Search the material below for the string "Mitchell" and copy each line where it appears.

Segment Start: INPUT MATERIAL

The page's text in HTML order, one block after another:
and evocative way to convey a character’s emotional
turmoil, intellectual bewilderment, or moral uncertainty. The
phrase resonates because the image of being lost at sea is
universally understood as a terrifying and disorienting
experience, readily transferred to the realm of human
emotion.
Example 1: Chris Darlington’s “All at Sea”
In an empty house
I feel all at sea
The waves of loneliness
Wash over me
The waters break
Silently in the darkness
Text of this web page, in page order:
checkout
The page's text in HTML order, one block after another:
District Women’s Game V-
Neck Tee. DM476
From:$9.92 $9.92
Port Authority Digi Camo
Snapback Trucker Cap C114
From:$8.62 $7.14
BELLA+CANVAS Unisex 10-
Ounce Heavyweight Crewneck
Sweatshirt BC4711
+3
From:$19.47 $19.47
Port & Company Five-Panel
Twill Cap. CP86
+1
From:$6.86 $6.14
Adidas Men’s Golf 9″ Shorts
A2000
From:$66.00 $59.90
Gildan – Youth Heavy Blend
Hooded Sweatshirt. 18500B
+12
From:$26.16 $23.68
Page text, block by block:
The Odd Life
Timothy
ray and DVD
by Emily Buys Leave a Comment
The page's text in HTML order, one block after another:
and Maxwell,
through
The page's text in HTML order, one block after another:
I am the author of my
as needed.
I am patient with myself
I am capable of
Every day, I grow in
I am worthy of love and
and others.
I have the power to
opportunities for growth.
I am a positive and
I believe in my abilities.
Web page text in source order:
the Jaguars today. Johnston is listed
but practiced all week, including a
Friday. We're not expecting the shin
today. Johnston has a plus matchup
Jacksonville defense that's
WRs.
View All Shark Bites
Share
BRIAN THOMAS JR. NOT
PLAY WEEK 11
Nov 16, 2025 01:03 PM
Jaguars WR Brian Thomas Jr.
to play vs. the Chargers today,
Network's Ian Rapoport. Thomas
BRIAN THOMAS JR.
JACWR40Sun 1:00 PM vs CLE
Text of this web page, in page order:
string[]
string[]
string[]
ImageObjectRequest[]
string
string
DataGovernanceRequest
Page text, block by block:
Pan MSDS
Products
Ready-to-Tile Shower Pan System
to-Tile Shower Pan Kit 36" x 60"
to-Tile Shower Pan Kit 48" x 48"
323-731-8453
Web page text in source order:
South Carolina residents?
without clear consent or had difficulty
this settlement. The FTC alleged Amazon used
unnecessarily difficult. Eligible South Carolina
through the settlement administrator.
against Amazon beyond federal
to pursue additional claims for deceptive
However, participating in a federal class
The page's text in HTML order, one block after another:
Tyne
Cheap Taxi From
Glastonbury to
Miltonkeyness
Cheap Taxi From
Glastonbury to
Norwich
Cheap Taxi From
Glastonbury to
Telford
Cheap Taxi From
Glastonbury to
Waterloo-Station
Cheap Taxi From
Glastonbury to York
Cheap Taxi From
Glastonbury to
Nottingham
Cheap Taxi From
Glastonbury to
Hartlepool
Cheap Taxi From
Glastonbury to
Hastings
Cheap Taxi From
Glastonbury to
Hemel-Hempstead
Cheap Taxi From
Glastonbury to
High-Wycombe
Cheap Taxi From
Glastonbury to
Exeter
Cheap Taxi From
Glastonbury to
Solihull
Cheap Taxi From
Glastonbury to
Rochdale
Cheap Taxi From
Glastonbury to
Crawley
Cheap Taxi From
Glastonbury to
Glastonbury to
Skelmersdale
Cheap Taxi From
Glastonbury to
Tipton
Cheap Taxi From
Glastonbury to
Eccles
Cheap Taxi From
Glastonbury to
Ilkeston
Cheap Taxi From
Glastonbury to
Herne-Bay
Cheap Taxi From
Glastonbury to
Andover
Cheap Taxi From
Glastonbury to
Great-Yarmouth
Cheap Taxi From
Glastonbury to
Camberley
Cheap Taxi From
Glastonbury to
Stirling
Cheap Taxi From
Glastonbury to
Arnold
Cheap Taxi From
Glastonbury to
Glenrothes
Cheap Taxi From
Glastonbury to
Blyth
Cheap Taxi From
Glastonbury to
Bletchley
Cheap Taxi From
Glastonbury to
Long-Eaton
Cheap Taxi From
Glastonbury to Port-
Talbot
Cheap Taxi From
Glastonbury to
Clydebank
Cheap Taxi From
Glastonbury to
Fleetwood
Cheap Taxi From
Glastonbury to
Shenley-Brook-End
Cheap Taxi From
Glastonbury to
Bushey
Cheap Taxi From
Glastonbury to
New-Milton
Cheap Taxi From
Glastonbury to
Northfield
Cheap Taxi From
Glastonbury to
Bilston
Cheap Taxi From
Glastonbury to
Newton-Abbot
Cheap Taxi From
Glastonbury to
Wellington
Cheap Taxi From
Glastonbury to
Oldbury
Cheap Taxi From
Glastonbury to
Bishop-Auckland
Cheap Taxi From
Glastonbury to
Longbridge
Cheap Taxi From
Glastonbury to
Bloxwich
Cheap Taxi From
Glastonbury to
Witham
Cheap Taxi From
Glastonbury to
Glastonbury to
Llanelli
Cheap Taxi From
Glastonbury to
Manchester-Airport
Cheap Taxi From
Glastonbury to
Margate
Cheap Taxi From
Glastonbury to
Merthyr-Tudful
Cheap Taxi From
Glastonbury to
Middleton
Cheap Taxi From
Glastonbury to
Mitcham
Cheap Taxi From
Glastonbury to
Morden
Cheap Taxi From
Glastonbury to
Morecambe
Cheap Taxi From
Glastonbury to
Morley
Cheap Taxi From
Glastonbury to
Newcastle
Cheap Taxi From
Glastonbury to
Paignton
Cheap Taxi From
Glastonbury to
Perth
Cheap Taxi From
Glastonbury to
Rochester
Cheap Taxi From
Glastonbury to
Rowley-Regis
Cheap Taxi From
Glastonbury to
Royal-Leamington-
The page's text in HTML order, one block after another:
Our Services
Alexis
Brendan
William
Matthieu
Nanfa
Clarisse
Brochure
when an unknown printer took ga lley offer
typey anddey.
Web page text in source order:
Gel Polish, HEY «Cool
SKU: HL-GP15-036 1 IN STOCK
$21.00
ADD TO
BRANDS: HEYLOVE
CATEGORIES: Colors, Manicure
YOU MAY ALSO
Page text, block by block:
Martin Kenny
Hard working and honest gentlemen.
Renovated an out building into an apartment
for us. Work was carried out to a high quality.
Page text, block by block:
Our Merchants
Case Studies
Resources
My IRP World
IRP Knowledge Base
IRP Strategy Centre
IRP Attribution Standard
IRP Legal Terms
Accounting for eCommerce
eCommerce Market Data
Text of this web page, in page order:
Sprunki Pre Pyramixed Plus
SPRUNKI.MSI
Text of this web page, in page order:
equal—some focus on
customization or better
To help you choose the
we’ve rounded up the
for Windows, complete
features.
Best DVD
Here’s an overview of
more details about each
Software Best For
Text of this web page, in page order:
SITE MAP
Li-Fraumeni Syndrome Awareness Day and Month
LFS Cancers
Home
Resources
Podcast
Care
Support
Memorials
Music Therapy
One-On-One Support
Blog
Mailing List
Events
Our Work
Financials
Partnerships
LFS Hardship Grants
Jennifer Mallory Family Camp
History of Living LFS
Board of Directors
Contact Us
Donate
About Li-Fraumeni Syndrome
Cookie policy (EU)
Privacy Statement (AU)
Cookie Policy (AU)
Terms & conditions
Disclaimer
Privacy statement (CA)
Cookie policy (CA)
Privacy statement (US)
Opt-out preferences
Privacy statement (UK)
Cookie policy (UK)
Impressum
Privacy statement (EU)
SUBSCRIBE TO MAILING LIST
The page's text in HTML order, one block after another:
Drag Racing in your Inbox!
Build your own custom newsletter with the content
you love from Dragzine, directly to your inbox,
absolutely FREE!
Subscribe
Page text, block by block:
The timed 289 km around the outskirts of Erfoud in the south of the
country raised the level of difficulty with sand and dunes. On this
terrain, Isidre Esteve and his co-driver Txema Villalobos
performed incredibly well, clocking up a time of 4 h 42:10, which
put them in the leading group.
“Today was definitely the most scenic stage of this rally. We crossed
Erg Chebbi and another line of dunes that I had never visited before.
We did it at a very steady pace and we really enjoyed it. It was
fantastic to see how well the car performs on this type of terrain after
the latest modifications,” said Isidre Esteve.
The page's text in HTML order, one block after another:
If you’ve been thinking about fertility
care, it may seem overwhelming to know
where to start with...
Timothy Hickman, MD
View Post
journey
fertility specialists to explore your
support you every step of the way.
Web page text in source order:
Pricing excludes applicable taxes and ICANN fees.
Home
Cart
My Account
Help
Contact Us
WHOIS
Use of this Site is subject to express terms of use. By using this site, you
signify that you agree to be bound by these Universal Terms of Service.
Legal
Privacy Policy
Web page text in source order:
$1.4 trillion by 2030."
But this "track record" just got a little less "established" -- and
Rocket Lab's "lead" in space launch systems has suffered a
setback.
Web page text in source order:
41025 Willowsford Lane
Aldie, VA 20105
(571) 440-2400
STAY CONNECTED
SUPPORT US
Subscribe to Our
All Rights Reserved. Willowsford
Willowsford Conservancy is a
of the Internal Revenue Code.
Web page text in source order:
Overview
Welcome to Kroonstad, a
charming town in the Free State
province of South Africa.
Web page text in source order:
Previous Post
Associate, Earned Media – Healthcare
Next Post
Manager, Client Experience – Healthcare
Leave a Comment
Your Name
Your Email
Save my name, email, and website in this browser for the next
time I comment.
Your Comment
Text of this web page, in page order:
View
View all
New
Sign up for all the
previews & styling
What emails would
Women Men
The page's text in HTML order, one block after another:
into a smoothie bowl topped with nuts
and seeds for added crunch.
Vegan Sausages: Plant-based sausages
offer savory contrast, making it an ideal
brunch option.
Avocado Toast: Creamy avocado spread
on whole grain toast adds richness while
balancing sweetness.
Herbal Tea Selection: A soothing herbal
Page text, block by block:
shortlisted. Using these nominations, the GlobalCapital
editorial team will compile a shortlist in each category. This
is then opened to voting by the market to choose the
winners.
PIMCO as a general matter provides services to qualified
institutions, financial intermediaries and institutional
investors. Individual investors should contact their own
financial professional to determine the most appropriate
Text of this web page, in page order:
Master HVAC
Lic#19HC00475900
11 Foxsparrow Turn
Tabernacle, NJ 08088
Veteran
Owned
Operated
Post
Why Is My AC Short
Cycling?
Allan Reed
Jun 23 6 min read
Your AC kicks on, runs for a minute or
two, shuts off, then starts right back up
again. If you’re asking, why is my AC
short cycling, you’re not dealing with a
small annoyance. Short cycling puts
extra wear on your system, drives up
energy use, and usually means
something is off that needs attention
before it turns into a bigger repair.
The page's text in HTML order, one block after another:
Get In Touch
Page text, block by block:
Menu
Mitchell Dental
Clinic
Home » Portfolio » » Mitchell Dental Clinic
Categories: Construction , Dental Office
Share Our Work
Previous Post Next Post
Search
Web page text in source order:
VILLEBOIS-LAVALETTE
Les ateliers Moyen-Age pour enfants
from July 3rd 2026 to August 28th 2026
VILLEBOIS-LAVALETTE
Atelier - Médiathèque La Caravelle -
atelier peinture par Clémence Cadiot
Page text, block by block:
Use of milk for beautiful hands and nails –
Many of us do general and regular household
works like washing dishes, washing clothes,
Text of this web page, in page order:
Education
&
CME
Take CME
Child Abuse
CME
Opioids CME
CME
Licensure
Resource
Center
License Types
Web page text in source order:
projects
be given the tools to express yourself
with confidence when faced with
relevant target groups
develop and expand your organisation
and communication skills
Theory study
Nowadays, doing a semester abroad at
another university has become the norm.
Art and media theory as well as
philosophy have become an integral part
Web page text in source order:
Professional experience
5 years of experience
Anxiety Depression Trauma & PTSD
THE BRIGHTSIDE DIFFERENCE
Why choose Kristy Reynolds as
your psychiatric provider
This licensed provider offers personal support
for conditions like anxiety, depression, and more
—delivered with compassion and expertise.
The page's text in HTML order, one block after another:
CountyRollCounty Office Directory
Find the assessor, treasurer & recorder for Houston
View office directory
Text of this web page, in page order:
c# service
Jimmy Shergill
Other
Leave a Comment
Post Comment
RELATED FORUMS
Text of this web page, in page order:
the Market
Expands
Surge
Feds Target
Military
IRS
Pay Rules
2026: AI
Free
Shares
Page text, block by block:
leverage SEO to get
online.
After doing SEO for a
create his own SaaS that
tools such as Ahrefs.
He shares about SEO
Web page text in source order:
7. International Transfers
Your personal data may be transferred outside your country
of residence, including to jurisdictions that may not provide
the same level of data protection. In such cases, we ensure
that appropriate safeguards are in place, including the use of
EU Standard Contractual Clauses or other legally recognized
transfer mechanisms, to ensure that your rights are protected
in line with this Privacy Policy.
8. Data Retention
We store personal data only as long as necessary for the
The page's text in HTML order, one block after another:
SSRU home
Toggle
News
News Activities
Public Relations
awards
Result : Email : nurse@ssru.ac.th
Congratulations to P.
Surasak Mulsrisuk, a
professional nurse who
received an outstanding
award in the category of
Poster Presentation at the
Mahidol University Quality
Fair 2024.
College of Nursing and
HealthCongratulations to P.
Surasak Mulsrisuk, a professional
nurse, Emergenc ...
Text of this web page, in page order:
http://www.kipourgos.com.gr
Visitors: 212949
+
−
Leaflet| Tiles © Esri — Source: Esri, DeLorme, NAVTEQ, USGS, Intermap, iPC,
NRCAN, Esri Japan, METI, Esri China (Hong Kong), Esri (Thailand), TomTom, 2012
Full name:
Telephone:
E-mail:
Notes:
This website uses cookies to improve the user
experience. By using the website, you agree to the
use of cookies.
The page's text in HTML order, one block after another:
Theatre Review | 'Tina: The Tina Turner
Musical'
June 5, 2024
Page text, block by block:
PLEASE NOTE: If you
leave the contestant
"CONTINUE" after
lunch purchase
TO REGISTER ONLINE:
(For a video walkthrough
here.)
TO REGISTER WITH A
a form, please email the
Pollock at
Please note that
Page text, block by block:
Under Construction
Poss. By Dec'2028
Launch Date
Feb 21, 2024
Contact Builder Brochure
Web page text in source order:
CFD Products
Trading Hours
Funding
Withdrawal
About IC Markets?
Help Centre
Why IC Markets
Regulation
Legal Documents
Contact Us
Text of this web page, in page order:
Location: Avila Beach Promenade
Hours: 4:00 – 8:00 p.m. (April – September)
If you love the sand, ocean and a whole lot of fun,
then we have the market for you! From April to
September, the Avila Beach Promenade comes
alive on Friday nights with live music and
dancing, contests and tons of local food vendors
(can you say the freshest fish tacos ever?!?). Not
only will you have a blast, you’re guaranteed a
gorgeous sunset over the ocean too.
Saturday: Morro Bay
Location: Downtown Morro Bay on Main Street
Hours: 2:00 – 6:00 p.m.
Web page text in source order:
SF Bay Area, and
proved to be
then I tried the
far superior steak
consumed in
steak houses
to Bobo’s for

Segment End: INPUT MATERIAL

* EXERCISE RESULT *
Mitchell Dental
Home » Portfolio » » Mitchell Dental Clinic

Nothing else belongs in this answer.